### [Requirement]
Go through the listing below and write out exactly the lines from the one that mentions "Język - JavaScript/TypeScript" through the one that mentions "Working with file", minus the pictures.

### [Data supplied]
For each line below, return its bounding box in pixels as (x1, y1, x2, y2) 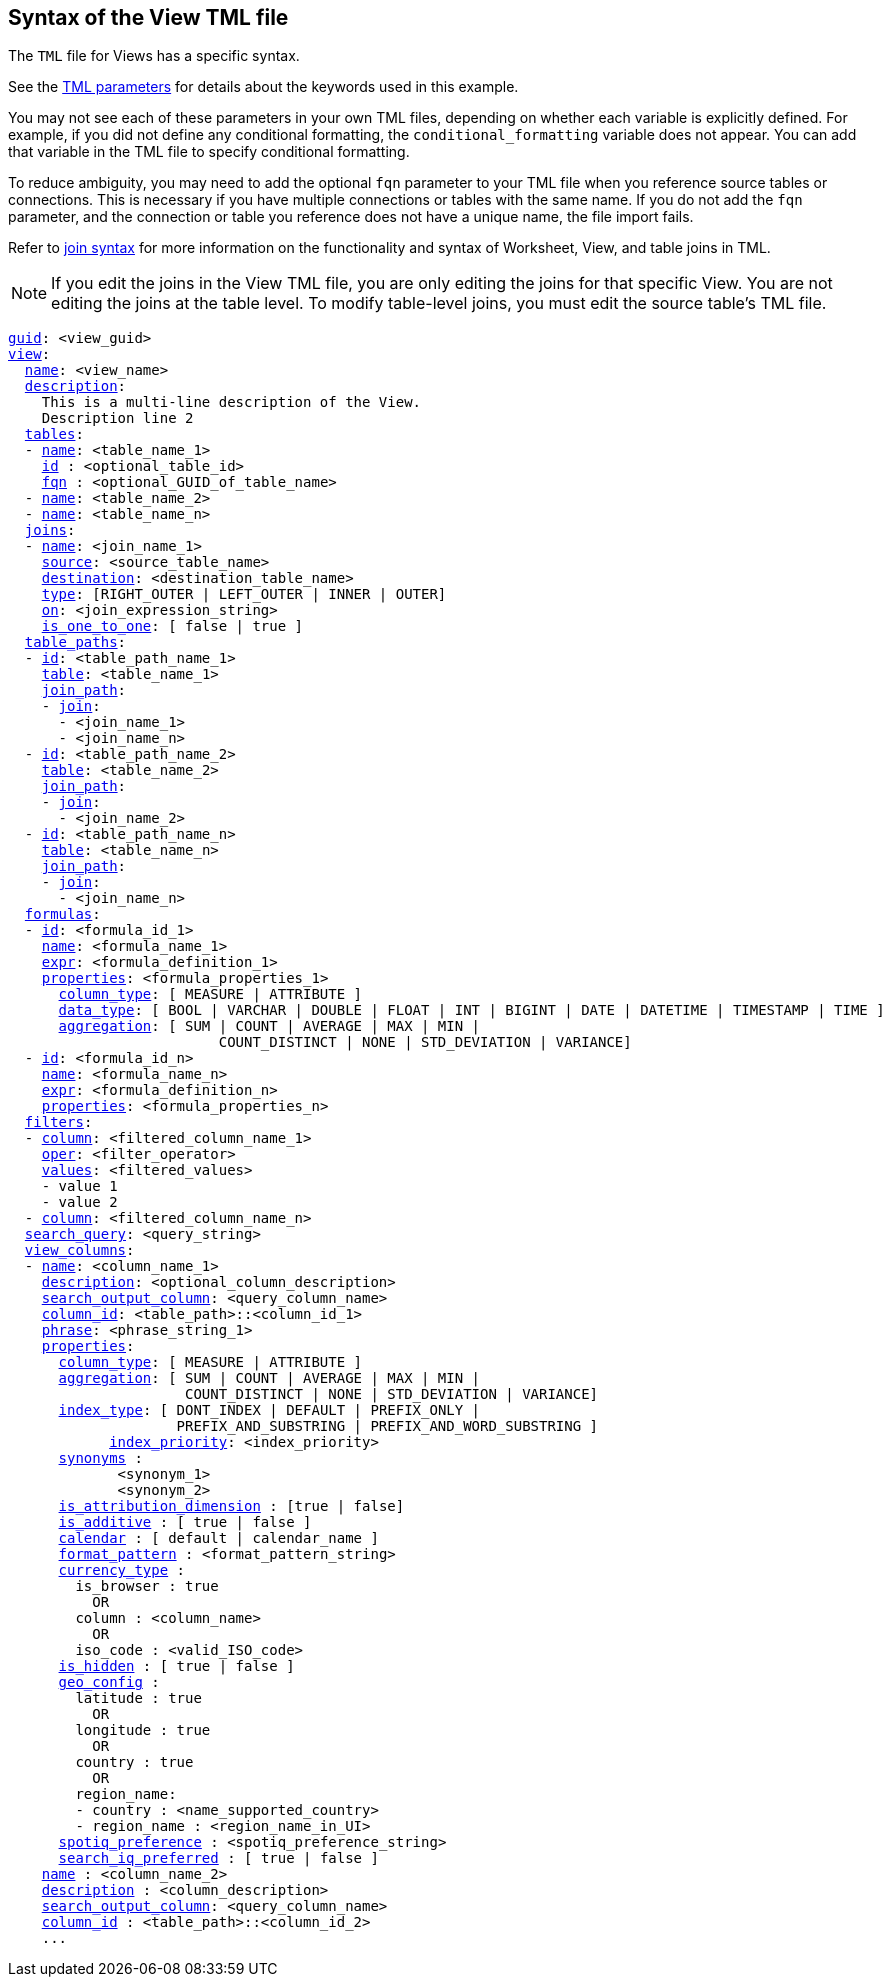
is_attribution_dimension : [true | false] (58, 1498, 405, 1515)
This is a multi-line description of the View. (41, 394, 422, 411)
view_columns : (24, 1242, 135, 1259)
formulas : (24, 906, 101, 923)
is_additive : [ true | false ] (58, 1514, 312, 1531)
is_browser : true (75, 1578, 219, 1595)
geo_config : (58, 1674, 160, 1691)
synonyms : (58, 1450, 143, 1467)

---

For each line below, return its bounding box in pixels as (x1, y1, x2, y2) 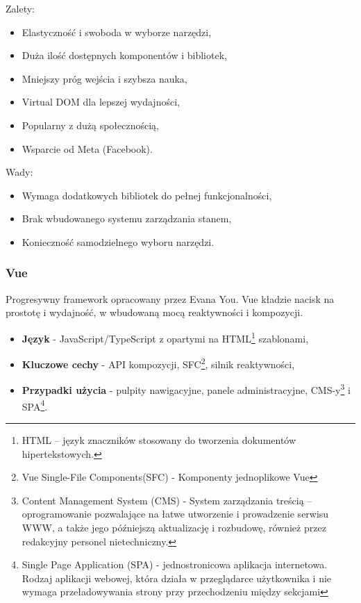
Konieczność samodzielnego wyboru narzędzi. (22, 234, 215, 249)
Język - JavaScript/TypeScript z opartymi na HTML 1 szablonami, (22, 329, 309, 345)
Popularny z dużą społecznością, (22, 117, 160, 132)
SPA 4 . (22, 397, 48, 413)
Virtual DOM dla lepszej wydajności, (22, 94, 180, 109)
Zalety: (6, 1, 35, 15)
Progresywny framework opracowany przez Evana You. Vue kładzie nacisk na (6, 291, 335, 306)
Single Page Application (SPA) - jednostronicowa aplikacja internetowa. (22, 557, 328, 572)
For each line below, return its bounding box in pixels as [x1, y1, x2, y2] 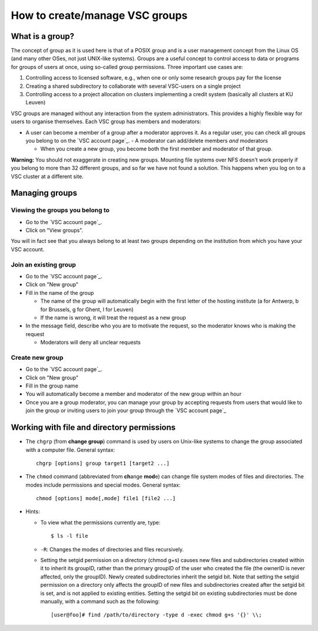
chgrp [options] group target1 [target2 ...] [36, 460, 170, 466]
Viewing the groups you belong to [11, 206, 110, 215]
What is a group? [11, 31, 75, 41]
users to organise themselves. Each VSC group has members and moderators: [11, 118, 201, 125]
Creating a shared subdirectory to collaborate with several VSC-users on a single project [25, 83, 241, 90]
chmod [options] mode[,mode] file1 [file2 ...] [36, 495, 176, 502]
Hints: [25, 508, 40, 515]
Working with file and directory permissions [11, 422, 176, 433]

### [Task output]
Język - JavaScript/TypeScript z opartymi na HTML 1 szablonami, (22, 329, 309, 345)
Popularny z dużą społecznością, (22, 117, 160, 132)
SPA 4 . (22, 397, 48, 413)
Virtual DOM dla lepszej wydajności, (22, 94, 180, 109)
Zalety: (6, 1, 35, 15)
Progresywny framework opracowany przez Evana You. Vue kładzie nacisk na (6, 291, 335, 306)
Single Page Application (SPA) - jednostronicowa aplikacja internetowa. (22, 557, 328, 572)
For each line below, return its bounding box in pixels as [x1, y1, x2, y2] 
chgrp [options] group target1 [target2 ...] [36, 460, 170, 466]
Viewing the groups you belong to [11, 206, 110, 215]
What is a group? [11, 31, 75, 41]
users to organise themselves. Each VSC group has members and moderators: [11, 118, 201, 125]
Creating a shared subdirectory to collaborate with several VSC-users on a single project [25, 83, 241, 90]
chmod [options] mode[,mode] file1 [file2 ...] [36, 495, 176, 502]
Hints: [25, 508, 40, 515]
Working with file and directory permissions [11, 422, 176, 433]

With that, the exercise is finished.